An interesting feature of digital audio is that all threads within the system are independent of the base of this clock frequency, assuming there is a gold standard base frequency. It doesn't matter if the multiple cores in the system use different crystals, as long as they operate on the sample. However, at the edge of the system, where the true clock frequency matters, so does the delay that sampling creates en route.

In a multithreaded environment, one thread would be set aside to explicitly measure the real clock frequency, implement the clock recovery algorithm, measure the local clock versus the global clock, and agree on the clock skew with the master clock.

The clock can be measured implicitly using the underlying bit rate of the interconnect, such as S/PDIF or ADAT. Measuring the bits per second on any of these networks will give a measure of the master clock. Clocks can be measured explicitly by using protocols designed for this purpose, such as PTP over Ethernet.

In the clock recovery thread, a control loop can be implemented that estimates the clock frequency and makes adjustments based on the observed error.

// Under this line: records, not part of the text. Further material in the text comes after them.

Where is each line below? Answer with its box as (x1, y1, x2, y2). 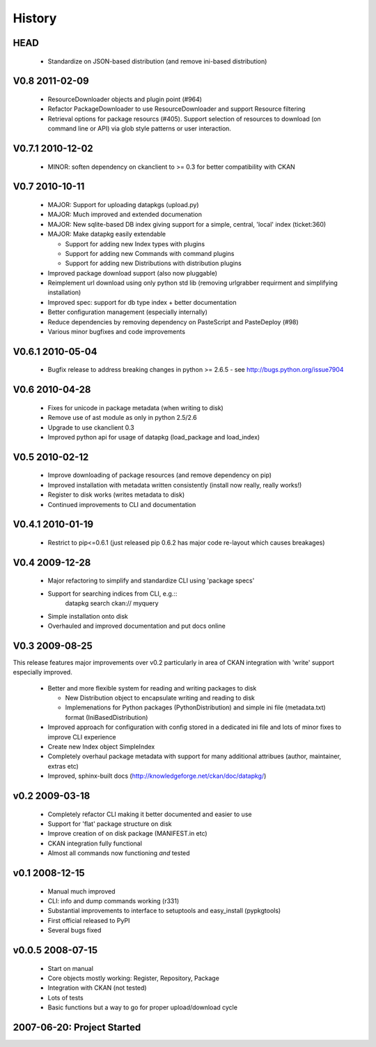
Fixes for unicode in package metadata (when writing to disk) (47, 403, 224, 412)
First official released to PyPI (47, 916, 130, 924)
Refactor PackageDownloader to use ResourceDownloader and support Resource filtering (47, 105, 306, 113)
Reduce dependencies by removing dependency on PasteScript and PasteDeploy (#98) (47, 317, 299, 326)
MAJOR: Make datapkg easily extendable (47, 230, 166, 239)
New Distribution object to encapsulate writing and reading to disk (65, 694, 256, 702)
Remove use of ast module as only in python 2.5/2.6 (47, 414, 198, 422)
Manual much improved (47, 887, 116, 896)
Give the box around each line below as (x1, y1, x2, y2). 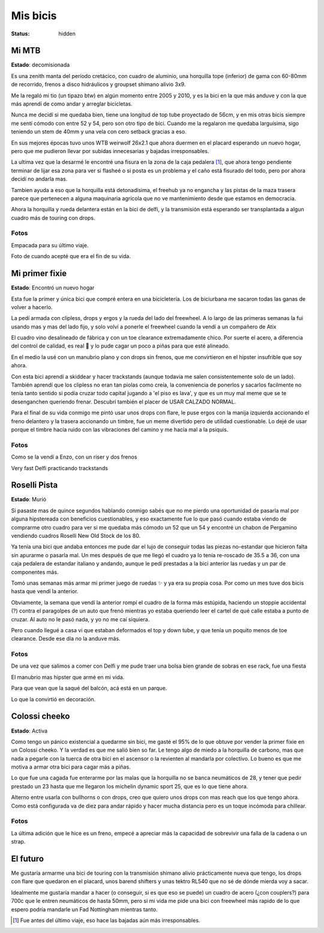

In its simplest form, error is used as an indicator to adjust frequency, but filters can be used to reduce jitter. This software thread implements a function traditionally performed by a PLL but in software, so it can be inexpensively adapted to the environment.

in conclusion

Multithreaded development methods enable digital audio systems to be developed using a divide-and-conquer approach, where a problem is divided into a set of concurrent tasks, each executed in a separate thread on a multithreaded core.

Like many real-time systems, digital audio lends itself to a multi-threaded design approach because a digital audio system obviously consists of a set of tasks that process data and also require these tasks to execute concurrently.

Leave a Reply

Your email address will not be published.